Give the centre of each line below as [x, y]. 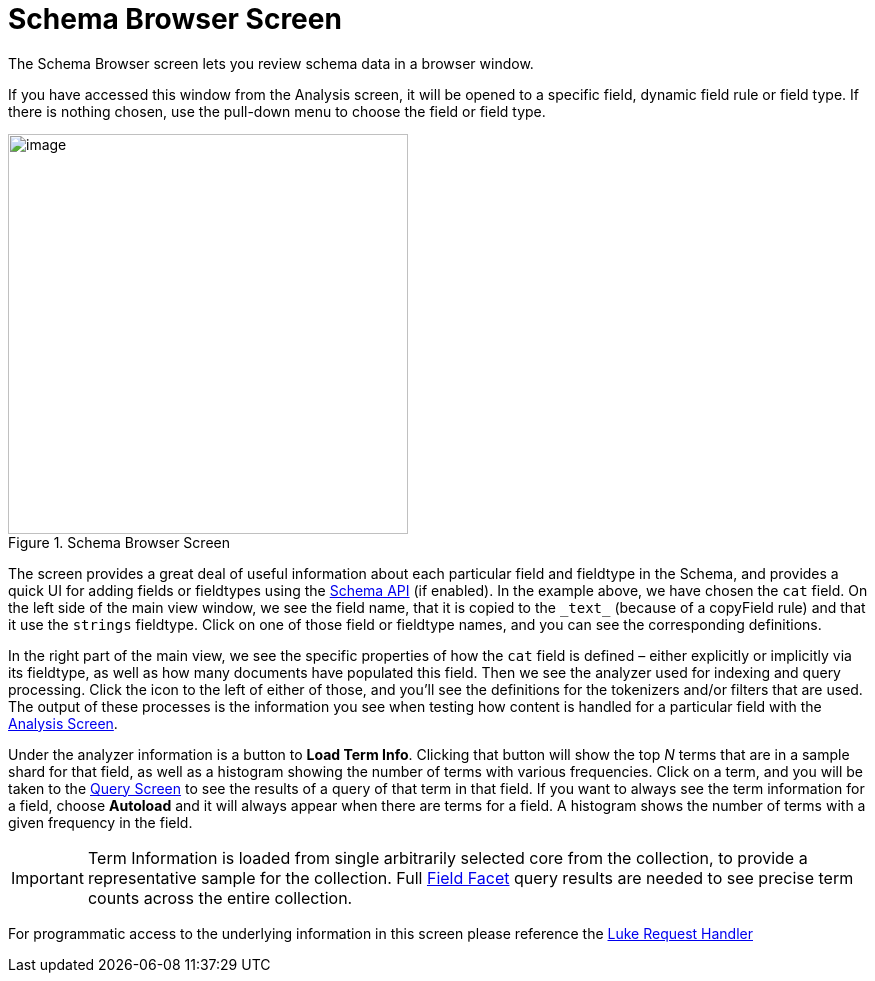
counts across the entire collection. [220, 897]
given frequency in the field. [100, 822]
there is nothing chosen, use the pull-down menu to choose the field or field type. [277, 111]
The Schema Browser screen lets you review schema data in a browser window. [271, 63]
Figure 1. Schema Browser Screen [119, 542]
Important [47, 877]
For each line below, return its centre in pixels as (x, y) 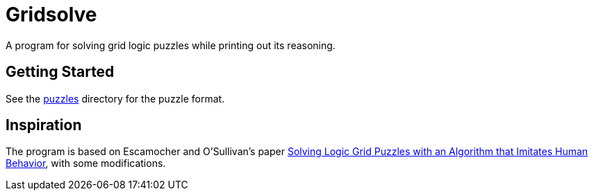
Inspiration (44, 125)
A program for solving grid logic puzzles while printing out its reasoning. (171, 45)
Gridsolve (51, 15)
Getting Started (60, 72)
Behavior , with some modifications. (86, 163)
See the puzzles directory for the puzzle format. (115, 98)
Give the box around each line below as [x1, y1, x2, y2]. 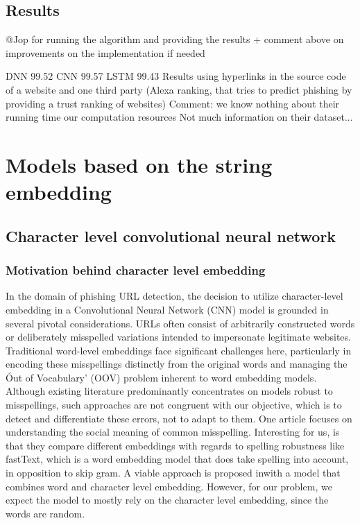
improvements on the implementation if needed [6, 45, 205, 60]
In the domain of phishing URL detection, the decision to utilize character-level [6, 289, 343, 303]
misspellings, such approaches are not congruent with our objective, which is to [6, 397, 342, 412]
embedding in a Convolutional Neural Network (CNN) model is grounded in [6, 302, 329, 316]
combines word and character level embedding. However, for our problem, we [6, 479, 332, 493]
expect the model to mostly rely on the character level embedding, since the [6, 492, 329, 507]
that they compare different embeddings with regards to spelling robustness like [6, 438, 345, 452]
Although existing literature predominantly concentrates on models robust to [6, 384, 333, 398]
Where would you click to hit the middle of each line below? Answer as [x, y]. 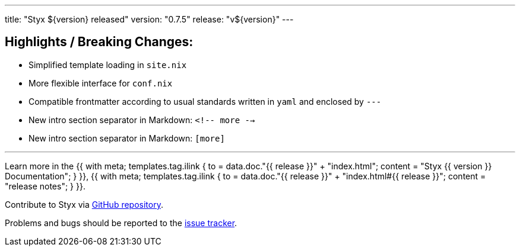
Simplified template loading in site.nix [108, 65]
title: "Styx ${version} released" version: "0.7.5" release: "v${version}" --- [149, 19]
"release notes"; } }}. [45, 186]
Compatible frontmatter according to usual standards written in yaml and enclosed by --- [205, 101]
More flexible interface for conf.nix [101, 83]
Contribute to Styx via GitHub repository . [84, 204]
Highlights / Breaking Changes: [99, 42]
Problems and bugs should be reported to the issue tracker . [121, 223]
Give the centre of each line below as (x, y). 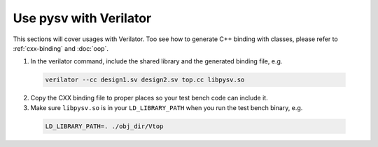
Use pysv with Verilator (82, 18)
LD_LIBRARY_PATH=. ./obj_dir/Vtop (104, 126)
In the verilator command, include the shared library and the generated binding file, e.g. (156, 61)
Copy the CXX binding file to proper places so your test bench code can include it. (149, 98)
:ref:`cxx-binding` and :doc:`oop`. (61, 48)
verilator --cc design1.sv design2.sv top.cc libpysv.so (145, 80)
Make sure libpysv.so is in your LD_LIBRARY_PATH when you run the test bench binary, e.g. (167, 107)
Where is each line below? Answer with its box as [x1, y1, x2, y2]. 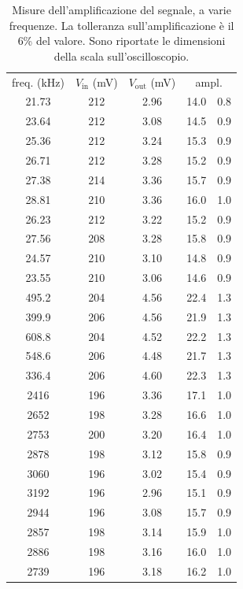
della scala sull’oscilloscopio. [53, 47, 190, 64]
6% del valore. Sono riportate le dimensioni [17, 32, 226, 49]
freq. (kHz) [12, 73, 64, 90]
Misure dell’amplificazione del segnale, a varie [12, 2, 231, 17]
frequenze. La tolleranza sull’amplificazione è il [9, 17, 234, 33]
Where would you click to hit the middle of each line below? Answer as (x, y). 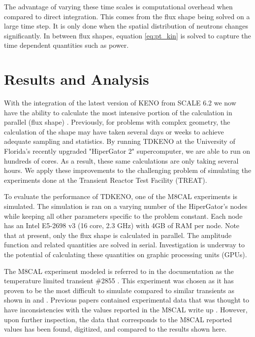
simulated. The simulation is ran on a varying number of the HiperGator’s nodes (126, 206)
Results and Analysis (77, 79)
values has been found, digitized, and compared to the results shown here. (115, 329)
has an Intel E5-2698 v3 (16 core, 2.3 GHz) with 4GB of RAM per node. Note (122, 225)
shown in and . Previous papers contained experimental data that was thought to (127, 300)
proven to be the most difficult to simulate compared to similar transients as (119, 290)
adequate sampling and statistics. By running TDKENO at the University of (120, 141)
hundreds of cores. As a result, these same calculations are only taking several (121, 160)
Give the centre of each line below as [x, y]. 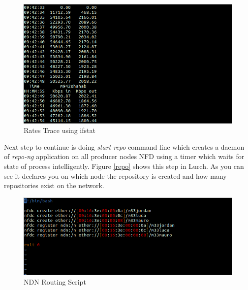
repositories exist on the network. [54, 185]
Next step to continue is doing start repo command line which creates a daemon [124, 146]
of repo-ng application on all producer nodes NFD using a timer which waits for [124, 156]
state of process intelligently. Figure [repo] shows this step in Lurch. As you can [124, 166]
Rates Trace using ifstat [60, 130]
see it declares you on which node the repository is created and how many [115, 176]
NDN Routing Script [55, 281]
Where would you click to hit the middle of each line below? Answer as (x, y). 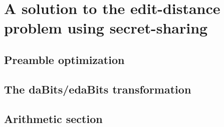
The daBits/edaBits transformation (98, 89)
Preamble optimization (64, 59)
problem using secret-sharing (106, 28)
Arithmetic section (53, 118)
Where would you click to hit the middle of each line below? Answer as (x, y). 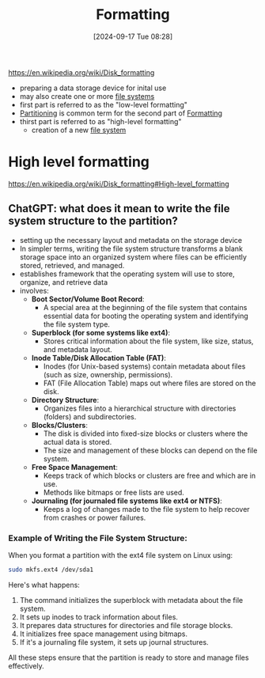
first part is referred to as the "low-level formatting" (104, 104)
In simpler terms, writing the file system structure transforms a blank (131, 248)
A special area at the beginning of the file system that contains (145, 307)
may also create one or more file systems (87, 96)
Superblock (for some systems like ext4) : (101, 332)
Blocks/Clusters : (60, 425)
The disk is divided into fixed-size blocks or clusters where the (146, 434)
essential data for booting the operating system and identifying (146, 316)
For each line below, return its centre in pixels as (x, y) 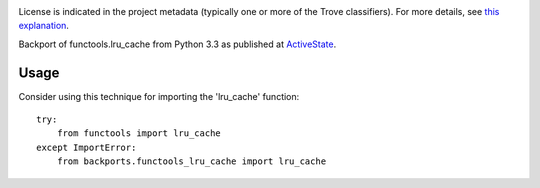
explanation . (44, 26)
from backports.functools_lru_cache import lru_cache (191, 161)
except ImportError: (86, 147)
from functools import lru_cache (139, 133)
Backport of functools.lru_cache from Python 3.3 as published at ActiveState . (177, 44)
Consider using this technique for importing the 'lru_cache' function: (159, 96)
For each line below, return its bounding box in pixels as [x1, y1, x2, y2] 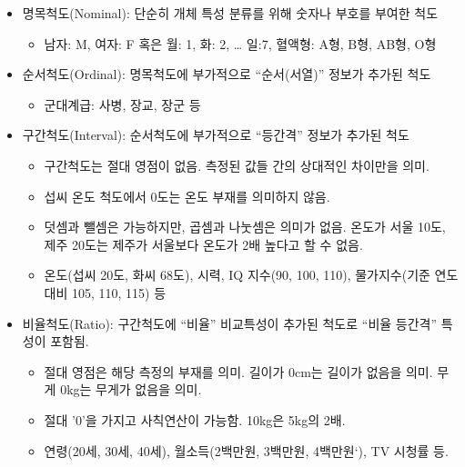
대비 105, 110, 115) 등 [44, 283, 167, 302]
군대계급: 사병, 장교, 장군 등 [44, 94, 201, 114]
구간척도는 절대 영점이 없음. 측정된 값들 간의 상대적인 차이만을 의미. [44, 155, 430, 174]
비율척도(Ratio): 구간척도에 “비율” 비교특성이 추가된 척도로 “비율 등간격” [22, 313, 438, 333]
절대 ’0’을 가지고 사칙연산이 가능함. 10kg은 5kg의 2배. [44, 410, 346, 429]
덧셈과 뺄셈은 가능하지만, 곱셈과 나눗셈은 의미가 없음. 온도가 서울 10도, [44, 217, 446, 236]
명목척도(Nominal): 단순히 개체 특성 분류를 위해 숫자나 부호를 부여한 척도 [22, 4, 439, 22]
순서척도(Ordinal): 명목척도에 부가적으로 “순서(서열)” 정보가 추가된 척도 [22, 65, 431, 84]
++++++++++
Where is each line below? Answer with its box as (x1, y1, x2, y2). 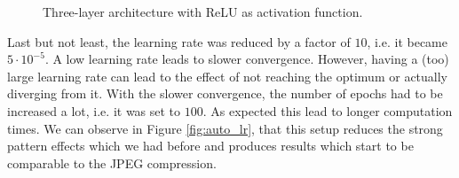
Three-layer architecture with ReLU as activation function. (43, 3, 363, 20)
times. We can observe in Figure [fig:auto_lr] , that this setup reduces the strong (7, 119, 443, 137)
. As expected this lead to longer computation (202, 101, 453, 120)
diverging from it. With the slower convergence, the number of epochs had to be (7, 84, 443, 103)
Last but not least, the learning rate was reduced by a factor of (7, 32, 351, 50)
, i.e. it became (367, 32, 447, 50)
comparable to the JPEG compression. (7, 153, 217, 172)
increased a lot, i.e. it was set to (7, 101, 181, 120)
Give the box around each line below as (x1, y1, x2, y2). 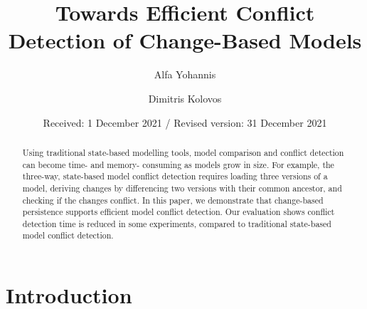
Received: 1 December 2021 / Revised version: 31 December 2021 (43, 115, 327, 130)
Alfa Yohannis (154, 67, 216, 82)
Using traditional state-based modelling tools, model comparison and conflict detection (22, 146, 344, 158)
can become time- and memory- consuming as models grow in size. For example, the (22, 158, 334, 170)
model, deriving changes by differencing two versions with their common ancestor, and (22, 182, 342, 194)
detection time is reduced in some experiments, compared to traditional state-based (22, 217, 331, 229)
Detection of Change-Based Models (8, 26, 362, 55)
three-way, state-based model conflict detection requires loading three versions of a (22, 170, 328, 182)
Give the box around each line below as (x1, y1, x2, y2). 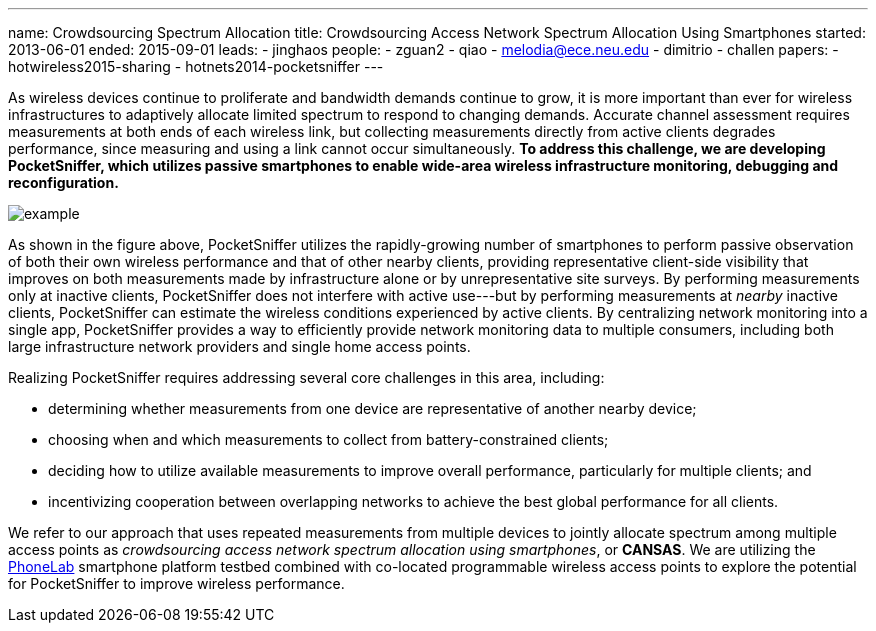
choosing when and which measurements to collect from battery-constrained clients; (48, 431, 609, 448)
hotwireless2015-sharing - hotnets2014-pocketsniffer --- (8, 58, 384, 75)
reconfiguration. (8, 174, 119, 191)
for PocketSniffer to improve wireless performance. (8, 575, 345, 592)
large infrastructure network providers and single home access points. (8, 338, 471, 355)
++++++++++
WHAT YOU HAVE TO DO - Since only part of the listing is wanted, copy exactly the lines from the one holding "shown in and" to the one holding "proven to be", both included.

REPLY -
shown in and . Previous papers contained experimental data that was thought to (127, 300)
proven to be the most difficult to simulate compared to similar transients as (119, 290)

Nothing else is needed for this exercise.